Source data:
::::

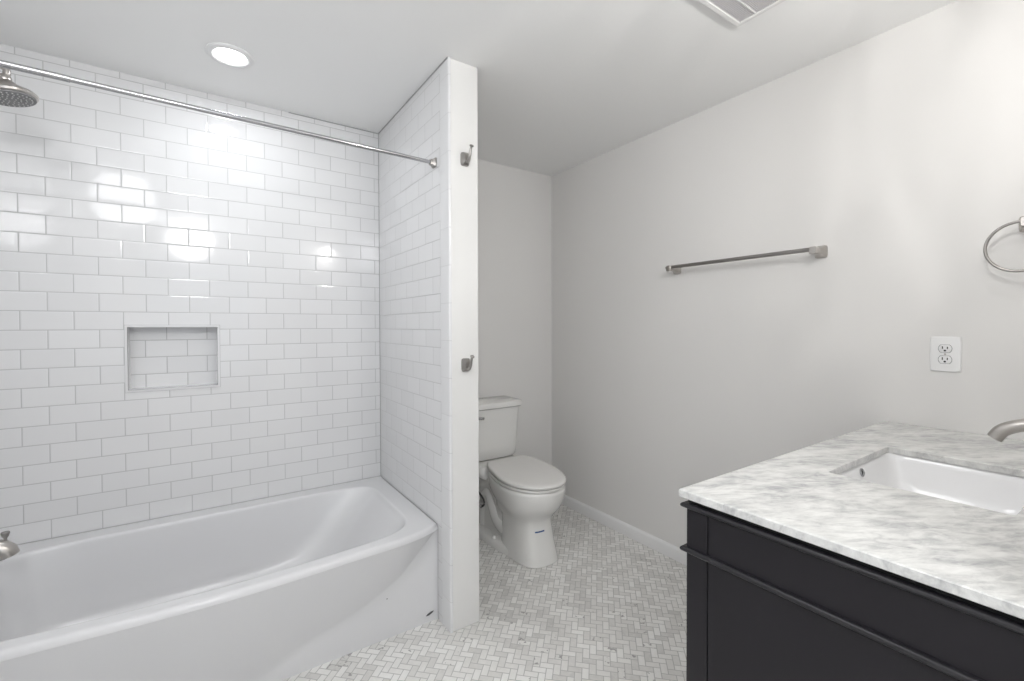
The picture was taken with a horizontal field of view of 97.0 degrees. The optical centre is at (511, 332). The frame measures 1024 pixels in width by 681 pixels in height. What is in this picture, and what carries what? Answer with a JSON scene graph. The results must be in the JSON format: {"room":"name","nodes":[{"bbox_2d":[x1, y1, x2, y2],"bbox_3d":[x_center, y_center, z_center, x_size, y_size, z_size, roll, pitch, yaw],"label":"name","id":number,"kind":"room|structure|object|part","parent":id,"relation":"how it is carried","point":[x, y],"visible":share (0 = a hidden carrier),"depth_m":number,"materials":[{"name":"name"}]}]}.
{"room":"bathroom","nodes":[
{"label":"bathroom","id":0,"kind":"room"},
{"bbox_2d":[0,44,551,544],"bbox_3d":[-0.899,0.052,2.529,2.777,2.313,0.178,-1,1,-34],"label":"wall","id":1,"kind":"structure","parent":0,"point":[117,210],"depth_m":2.07,"materials":[{"name":"tile"}]},
{"bbox_2d":[124,325,219,392],"bbox_3d":[-1.502,0.109,2.018,0.338,0.286,0.016,-1,1,-34],"label":"trim","id":2,"kind":"structure","parent":1,"relation":"attached to","point":[125,326],"depth_m":1.99,"materials":[{"name":"white tile"}]},
{"bbox_2d":[451,59,478,631],"bbox_3d":[-0.484,0.054,2.288,0.126,2.313,1.042,-1,1,-34],"label":"wall","id":3,"kind":"structure","parent":0,"point":[464,105],"depth_m":1.86,"materials":[{"name":"white paint"}]},
{"bbox_2d":[289,57,447,474],"bbox_3d":[-0.682,-0.144,2.044,0.452,1.906,0.865,-1,1,-34],"label":"trim","id":4,"kind":"structure","parent":3,"relation":"attached to","point":[446,57],"depth_m":2.51,"materials":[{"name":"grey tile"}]},
{"bbox_2d":[379,68,441,621],"bbox_3d":[-0.512,0.056,2.209,0.010,2.313,0.786,-1,1,-34],"label":"tile","id":5,"kind":"structure","parent":3,"relation":"attached to","point":[409,190],"depth_m":2.12,"materials":[{"name":"white tile"}]},
{"bbox_2d":[439,57,452,632],"bbox_3d":[-0.268,0.061,1.851,0.010,2.313,0.080,-1,1,-34],"label":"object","id":6,"kind":"structure","parent":3,"relation":"attached to","point":[445,68],"depth_m":1.84,"materials":[{"name":"tile"}]},
{"bbox_2d":[460,144,473,166],"bbox_3d":[-0.174,-0.713,1.816,0.037,0.070,0.068,-1,1,-34],"label":"robe hook","id":7,"kind":"object","parent":3,"relation":"attached to","point":[465,158],"visible":1,"depth_m":1.82,"materials":[{"name":"grey metal"}]},
{"bbox_3d":[-0.187,-0.705,1.835,0.037,0.054,0.024,-1,1,-34],"label":"plate","id":8,"kind":"part","parent":7,"relation":"part of","materials":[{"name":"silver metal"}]},
{"bbox_2d":[461,355,474,371],"bbox_3d":[-0.172,0.123,1.829,0.037,0.070,0.068,-1,1,-34],"label":"robe hook","id":9,"kind":"object","parent":3,"relation":"attached to","point":[466,363],"visible":1,"depth_m":1.84,"materials":[{"name":"grey metal"}]},
{"bbox_3d":[-0.185,0.131,1.848,0.037,0.054,0.024,-1,1,-34],"label":"plate","id":10,"kind":"part","parent":9,"relation":"part of","materials":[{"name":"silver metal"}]},
{"bbox_2d":[0,0,957,175],"bbox_3d":[0.258,-1.121,0.803,3.017,0.080,4.305,-1,1,-34],"label":"ceiling","id":11,"kind":"structure","parent":0,"point":[562,85],"depth_m":1.75,"materials":[{"name":"white paint"}]},
{"bbox_2d":[205,42,254,67],"bbox_3d":[-1.109,-1.088,1.785,0.166,0.008,0.166,-1,1,-34],"label":"recessed light","id":12,"kind":"object","parent":11,"relation":"in","point":[226,54],"visible":1,"depth_m":1.77,"materials":[{"name":"white paint"}]},
{"bbox_2d":[698,0,785,26],"bbox_3d":[0.760,-1.081,1.415,0.263,0.020,0.263,-1,1,-34],"label":"ceiling vent","id":13,"kind":"object","parent":11,"relation":"in","point":[737,12],"visible":1,"depth_m":1.50,"materials":[{"name":"white plastic"}]},
{"bbox_2d":[710,0,777,21],"bbox_3d":[0.760,-1.077,1.415,0.223,0.006,0.223,-1,1,-34],"label":"grille","id":14,"kind":"object","parent":13,"relation":"attached to","point":[731,10],"depth_m":1.50,"materials":[{"name":"white"}]},
{"bbox_2d":[282,504,686,680],"bbox_3d":[0.264,1.271,0.841,3.017,0.080,4.305,-1,1,-34],"label":"floor","id":15,"kind":"structure","parent":0,"point":[611,606],"depth_m":1.87,"materials":[{"name":"tile"}]},
{"bbox_2d":[0,476,437,680],"bbox_3d":[-1.128,1.018,1.768,1.521,0.406,0.841,-1,1,-34],"label":"bathtub","id":16,"kind":"object","parent":15,"relation":"on","point":[281,587],"visible":1,"depth_m":1.73,"materials":[{"name":"white ceramic"}]},
{"bbox_2d":[479,396,565,567],"bbox_3d":[0.007,0.813,2.609,0.394,0.783,0.760,-1,1,-34],"label":"toilet","id":17,"kind":"object","parent":15,"relation":"on","point":[520,495],"visible":0.8,"depth_m":2.47,"materials":[{"name":"white porcelain"}]},
{"bbox_3d":[-0.148,0.614,2.834,0.360,0.309,0.191,-1,1,-34],"label":"tank","id":18,"kind":"part","parent":17,"relation":"part of","materials":[{"name":"white ceramic"}]},
{"bbox_3d":[-0.146,0.439,2.828,0.394,0.041,0.218,-1,1,-34],"label":"tank lid","id":19,"kind":"part","parent":17,"relation":"part of","materials":[{"name":"white ceramic"}]},
{"bbox_3d":[0.086,0.795,2.503,0.363,0.022,0.483,-1,1,-34],"label":"seat","id":20,"kind":"part","parent":17,"relation":"part of","materials":[{"name":"white plastic"}]},
{"bbox_3d":[0.085,0.770,2.503,0.369,0.040,0.497,-1,1,-34],"label":"seat lid","id":21,"kind":"part","parent":17,"relation":"part of","materials":[{"name":"white plastic"}]},
{"bbox_2d":[680,500,1023,680],"bbox_3d":[1.018,0.788,1.108,1.215,0.874,0.566,-1,1,-34],"label":"vanity cabinet","id":22,"kind":"object","parent":15,"relation":"on","point":[764,604],"visible":0.52,"depth_m":0.77,"materials":[{"name":"black wood"}]},
{"bbox_3d":[0.889,0.354,1.297,1.199,0.012,0.045,-1,1,-34],"label":"rail","id":23,"kind":"part","parent":22,"relation":"part of","materials":[{"name":"black wood"}]},
{"bbox_3d":[1.021,0.462,1.096,1.215,0.012,0.552,-1,1,-34],"label":"moulding","id":24,"kind":"part","parent":22,"relation":"part of","materials":[{"name":"black wood"}]},
{"bbox_2d":[679,421,1023,619],"bbox_3d":[1.020,0.342,1.094,1.220,0.017,0.552,-1,1,-34],"label":"countertop","id":25,"kind":"structure","parent":22,"relation":"on","point":[972,553],"depth_m":0.86,"materials":[{"name":"stone"}]},
{"bbox_2d":[838,453,1023,514],"bbox_3d":[1.011,0.424,1.079,0.440,0.146,0.342,-1,1,-34],"label":"undermount sink","id":26,"kind":"object","parent":25,"relation":"in","point":[990,490],"visible":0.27,"depth_m":1.20,"materials":[{"name":"white ceramic"}]},
{"bbox_2d":[987,419,1023,441],"bbox_3d":[1.131,0.259,0.971,0.356,0.152,0.159,-1,1,-34],"label":"sink faucet","id":27,"kind":"object","parent":25,"relation":"on","point":[999,432],"visible":1,"depth_m":1.00,"materials":[{"name":"silver metal"}]},
{"bbox_3d":[0.556,0.364,0.745,0.027,0.012,0.494,-1,1,-34],"label":"rail","id":28,"kind":"part","parent":22,"relation":"part of","materials":[{"name":"black"}]},
{"bbox_2d":[551,0,1023,547],"bbox_3d":[1.023,0.051,2.277,0.120,2.313,2.755,-1,1,-34],"label":"wall","id":29,"kind":"structure","parent":0,"point":[898,151],"depth_m":1.91,"materials":[{"name":"white paint"}]},
{"bbox_2d":[562,495,686,565],"bbox_3d":[0.820,1.170,2.480,0.013,0.070,1.915,-1,1,-34],"label":"baseboard","id":30,"kind":"structure","parent":29,"relation":"attached to","point":[659,545],"depth_m":2.66,"materials":[{"name":"white paint"}]},
{"bbox_2d":[665,245,827,273],"bbox_3d":[1.027,-0.330,2.085,0.080,0.049,0.717,-1,1,-34],"label":"towel bar","id":31,"kind":"object","parent":29,"relation":"attached to","point":[819,251],"visible":1,"depth_m":1.96,"materials":[{"name":"silver metal"}]},
{"bbox_3d":[0.839,-0.334,2.363,0.080,0.049,0.045,-1,1,-34],"label":"post","id":32,"kind":"part","parent":31,"relation":"part of","materials":[{"name":"silver metal"}]},
{"bbox_3d":[1.216,-0.326,1.807,0.080,0.049,0.045,-1,1,-34],"label":"post","id":33,"kind":"part","parent":31,"relation":"part of","materials":[{"name":"silver metal"}]},
{"bbox_2d":[930,336,961,371],"bbox_3d":[1.457,0.072,1.524,0.009,0.119,0.079,-1,1,-34],"label":"wall outlet","id":34,"kind":"object","parent":29,"relation":"attached to","point":[945,351],"visible":1,"depth_m":1.52,"materials":[{"name":"white plastic"}]},
{"bbox_2d":[938,356,951,363],"bbox_3d":[1.455,0.090,1.523,0.003,0.025,0.033,-1,1,-34],"label":"receptacle","id":35,"kind":"object","parent":34,"relation":"attached to","point":[941,359],"depth_m":1.52,"materials":[{"name":"grey plastic"}]},
{"bbox_2d":[939,345,951,352],"bbox_3d":[1.455,0.053,1.522,0.003,0.025,0.033,-1,1,-34],"label":"receptacle","id":36,"kind":"object","parent":34,"relation":"attached to","point":[942,348],"depth_m":1.52,"materials":[{"name":"grey plastic"}]},
{"bbox_2d":[983,216,1023,271],"bbox_3d":[1.532,-0.268,1.361,0.060,0.174,0.155,-1,1,-34],"label":"towel ring","id":37,"kind":"object","parent":29,"relation":"attached to","point":[1020,221],"visible":1,"depth_m":1.38,"materials":[{"name":"silver metal"}]},
{"bbox_3d":[1.539,-0.330,1.351,0.060,0.049,0.045,-1,1,-34],"label":"post","id":38,"kind":"part","parent":37,"relation":"part of","materials":[{"name":"silver metal"}]},
{"bbox_3d":[-0.938,0.091,0.008,0.120,2.313,4.305,-1,1,-34],"label":"wall","id":39,"kind":"structure","parent":0,"visible":0},
{"bbox_2d":[0,531,19,560],"bbox_3d":[-1.700,0.690,1.430,0.204,0.087,0.072,-1,1,-34],"label":"tub spout","id":40,"kind":"object","parent":39,"relation":"attached to","point":[8,548],"visible":1,"depth_m":1.46,"materials":[{"name":"silver metal"}]},
{"bbox_3d":[-1.642,0.662,1.469,0.022,0.034,0.022,-1,1,-34],"label":"diverter knob","id":41,"kind":"part","parent":40,"relation":"part of","materials":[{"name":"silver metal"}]},
{"bbox_2d":[0,67,38,106],"bbox_3d":[-1.678,-0.804,1.424,0.268,0.127,0.136,-1,1,-34],"label":"shower","id":42,"kind":"object","parent":39,"relation":"attached to","point":[12,94],"visible":1,"depth_m":1.46,"materials":[{"name":"silver metal"}]},
{"bbox_3d":[-1.705,-0.837,1.407,0.206,0.060,0.022,-1,1,-34],"label":"arm","id":43,"kind":"part","parent":42,"relation":"part of","materials":[{"name":"silver metal"}]},
{"bbox_2d":[0,60,436,167],"bbox_3d":[-0.941,-0.706,1.461,1.524,0.038,0.038,-1,1,-36],"label":"shower curtain rod","id":44,"kind":"object","parent":39,"relation":"attached to","point":[4,64],"visible":1,"depth_m":1.41,"materials":[{"name":"silver metal"}]},
{"bbox_3d":[-1.383,-0.700,1.140,0.392,0.018,0.018,-1,1,-36],"label":"rod","id":45,"kind":"part","parent":44,"relation":"part of","materials":[{"name":"silver metal"}]},
{"bbox_3d":[-0.788,-0.708,1.572,1.109,0.016,0.016,-1,1,-36],"label":"rod","id":46,"kind":"part","parent":44,"relation":"part of","materials":[{"name":"silver metal"}]}
]}

::::

What is being asked: Note down each line above where the word "rail" occurs.

Worked solution:
{"bbox_3d":[0.889,0.354,1.297,1.199,0.012,0.045,-1,1,-34],"label":"rail","id":23,"kind":"part","parent":22,"relation":"part of","materials":[{"name":"black wood"}]},
{"bbox_3d":[0.556,0.364,0.745,0.027,0.012,0.494,-1,1,-34],"label":"rail","id":28,"kind":"part","parent":22,"relation":"part of","materials":[{"name":"black"}]},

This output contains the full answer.